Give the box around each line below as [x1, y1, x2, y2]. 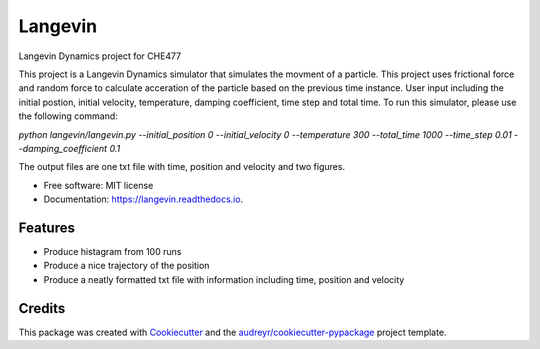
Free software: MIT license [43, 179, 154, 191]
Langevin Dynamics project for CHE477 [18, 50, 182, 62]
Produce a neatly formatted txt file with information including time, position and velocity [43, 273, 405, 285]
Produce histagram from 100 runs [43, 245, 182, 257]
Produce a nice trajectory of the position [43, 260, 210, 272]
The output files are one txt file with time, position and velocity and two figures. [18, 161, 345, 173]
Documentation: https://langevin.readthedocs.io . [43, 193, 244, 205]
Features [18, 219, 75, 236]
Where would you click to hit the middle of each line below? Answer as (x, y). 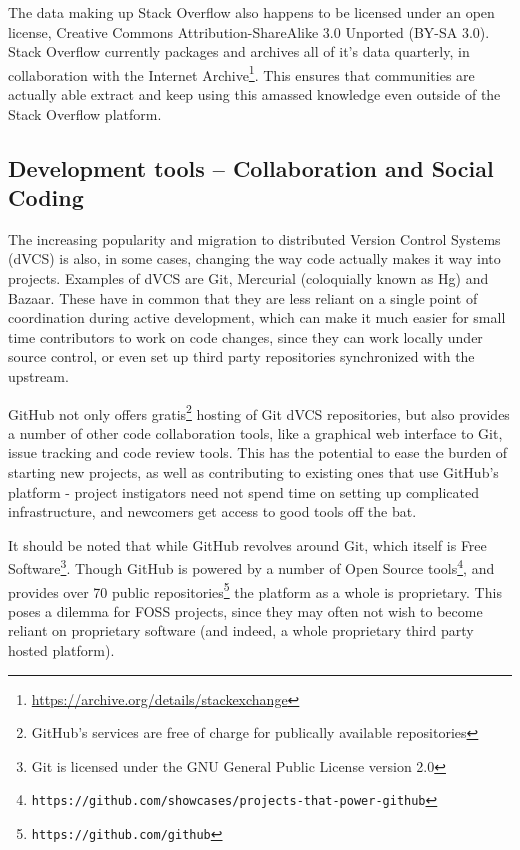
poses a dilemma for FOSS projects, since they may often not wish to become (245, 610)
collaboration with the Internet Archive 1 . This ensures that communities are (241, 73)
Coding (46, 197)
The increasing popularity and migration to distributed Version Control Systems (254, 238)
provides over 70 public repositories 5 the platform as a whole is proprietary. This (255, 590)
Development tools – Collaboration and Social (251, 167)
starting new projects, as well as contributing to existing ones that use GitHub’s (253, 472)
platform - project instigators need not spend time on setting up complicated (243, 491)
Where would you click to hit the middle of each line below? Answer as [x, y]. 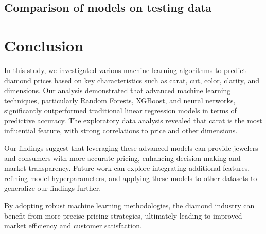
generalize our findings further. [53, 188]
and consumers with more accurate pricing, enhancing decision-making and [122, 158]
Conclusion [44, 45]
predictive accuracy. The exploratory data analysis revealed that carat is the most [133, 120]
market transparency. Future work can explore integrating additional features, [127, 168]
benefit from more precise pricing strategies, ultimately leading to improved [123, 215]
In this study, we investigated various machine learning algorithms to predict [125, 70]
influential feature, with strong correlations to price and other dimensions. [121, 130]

§ §

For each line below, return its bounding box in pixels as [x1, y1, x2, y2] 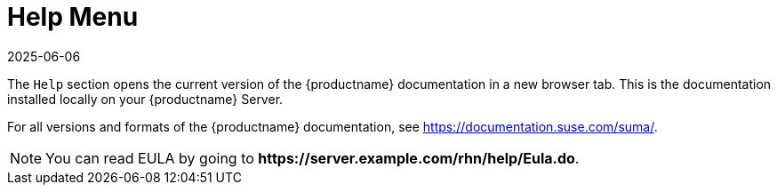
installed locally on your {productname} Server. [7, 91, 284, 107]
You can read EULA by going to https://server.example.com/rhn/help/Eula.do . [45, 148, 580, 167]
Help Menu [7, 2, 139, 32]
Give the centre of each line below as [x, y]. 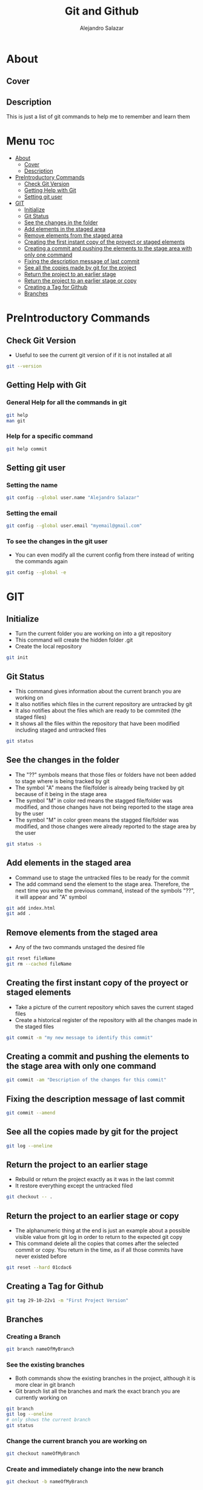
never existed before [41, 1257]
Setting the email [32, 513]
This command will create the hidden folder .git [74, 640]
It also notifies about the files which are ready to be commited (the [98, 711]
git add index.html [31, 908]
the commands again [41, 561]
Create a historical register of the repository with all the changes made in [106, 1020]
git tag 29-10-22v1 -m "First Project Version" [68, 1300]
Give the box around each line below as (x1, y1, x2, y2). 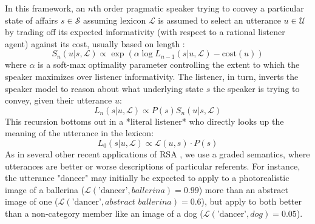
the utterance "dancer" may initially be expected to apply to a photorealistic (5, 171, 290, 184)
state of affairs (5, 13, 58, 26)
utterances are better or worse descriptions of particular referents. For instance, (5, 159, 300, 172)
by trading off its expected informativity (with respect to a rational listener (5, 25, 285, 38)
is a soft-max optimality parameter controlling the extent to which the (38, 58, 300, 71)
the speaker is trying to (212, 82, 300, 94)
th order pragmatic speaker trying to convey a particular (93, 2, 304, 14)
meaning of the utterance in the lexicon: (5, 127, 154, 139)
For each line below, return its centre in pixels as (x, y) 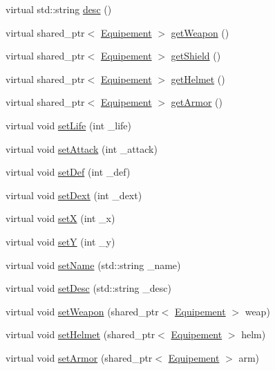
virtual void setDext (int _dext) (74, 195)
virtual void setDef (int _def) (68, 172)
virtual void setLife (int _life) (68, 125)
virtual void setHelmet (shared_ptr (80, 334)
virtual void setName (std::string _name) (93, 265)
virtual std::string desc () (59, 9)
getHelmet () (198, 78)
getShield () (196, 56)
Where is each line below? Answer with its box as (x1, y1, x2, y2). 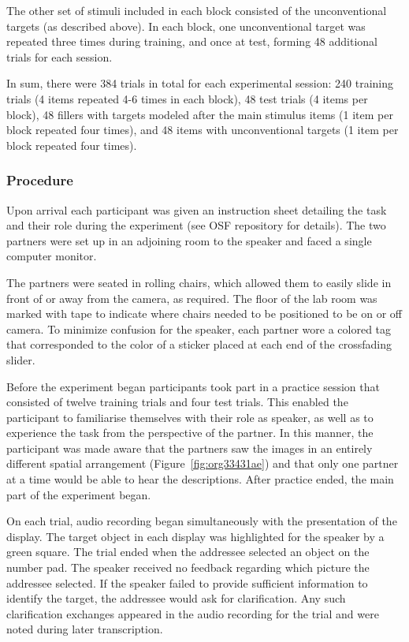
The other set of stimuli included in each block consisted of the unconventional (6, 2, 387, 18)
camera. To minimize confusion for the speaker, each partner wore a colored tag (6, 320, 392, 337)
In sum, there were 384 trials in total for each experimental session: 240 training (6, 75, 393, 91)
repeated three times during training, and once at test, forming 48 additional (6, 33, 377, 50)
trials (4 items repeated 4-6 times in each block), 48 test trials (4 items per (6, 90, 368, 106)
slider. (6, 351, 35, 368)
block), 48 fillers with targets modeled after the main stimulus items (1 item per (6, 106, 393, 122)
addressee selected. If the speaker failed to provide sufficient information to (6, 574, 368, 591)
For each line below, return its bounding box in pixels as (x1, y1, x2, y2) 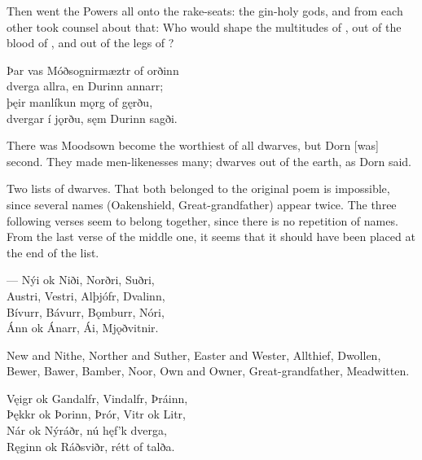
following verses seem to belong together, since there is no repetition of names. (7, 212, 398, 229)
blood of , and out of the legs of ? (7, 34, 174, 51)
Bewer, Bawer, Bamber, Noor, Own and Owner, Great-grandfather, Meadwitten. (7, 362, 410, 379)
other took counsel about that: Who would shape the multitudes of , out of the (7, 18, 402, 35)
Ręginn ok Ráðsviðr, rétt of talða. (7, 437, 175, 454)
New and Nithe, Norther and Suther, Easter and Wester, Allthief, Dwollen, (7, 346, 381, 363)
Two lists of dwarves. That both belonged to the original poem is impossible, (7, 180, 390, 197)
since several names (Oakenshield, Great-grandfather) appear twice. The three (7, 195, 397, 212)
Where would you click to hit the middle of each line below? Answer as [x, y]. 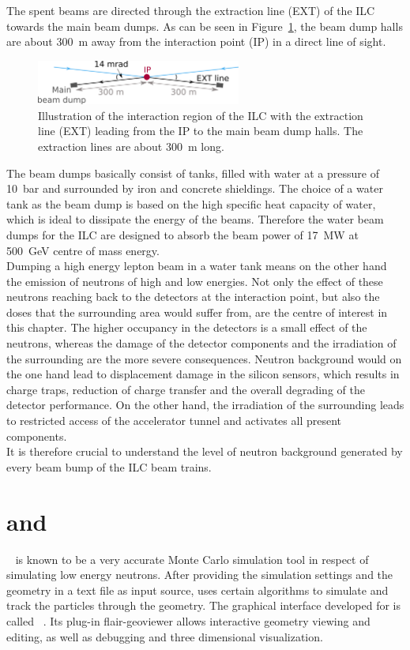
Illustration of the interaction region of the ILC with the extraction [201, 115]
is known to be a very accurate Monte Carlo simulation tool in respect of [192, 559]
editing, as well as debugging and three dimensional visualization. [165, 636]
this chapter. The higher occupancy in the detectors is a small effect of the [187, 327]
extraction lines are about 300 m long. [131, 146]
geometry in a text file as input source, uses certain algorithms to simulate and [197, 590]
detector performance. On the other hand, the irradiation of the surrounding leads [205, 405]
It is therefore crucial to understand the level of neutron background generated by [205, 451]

§ §

### Required work
Give again the stretch of lines above from the one with "trials (4 items repeated" through the one with "Two lists of", both ends kept, and copy no pictures.

### Solution
trials (4 items repeated 4-6 times in each block), 48 test trials (4 items per (6, 90, 368, 106)
slider. (6, 351, 35, 368)
block), 48 fillers with targets modeled after the main stimulus items (1 item per (6, 106, 393, 122)
addressee selected. If the speaker failed to provide sufficient information to (6, 574, 368, 591)
For each line below, return its bounding box in pixels as (x1, y1, x2, y2) 
following verses seem to belong together, since there is no repetition of names. (7, 212, 398, 229)
blood of , and out of the legs of ? (7, 34, 174, 51)
Bewer, Bawer, Bamber, Noor, Own and Owner, Great-grandfather, Meadwitten. (7, 362, 410, 379)
other took counsel about that: Who would shape the multitudes of , out of the (7, 18, 402, 35)
Ręginn ok Ráðsviðr, rétt of talða. (7, 437, 175, 454)
New and Nithe, Norther and Suther, Easter and Wester, Allthief, Dwollen, (7, 346, 381, 363)
Two lists of dwarves. That both belonged to the original poem is impossible, (7, 180, 390, 197)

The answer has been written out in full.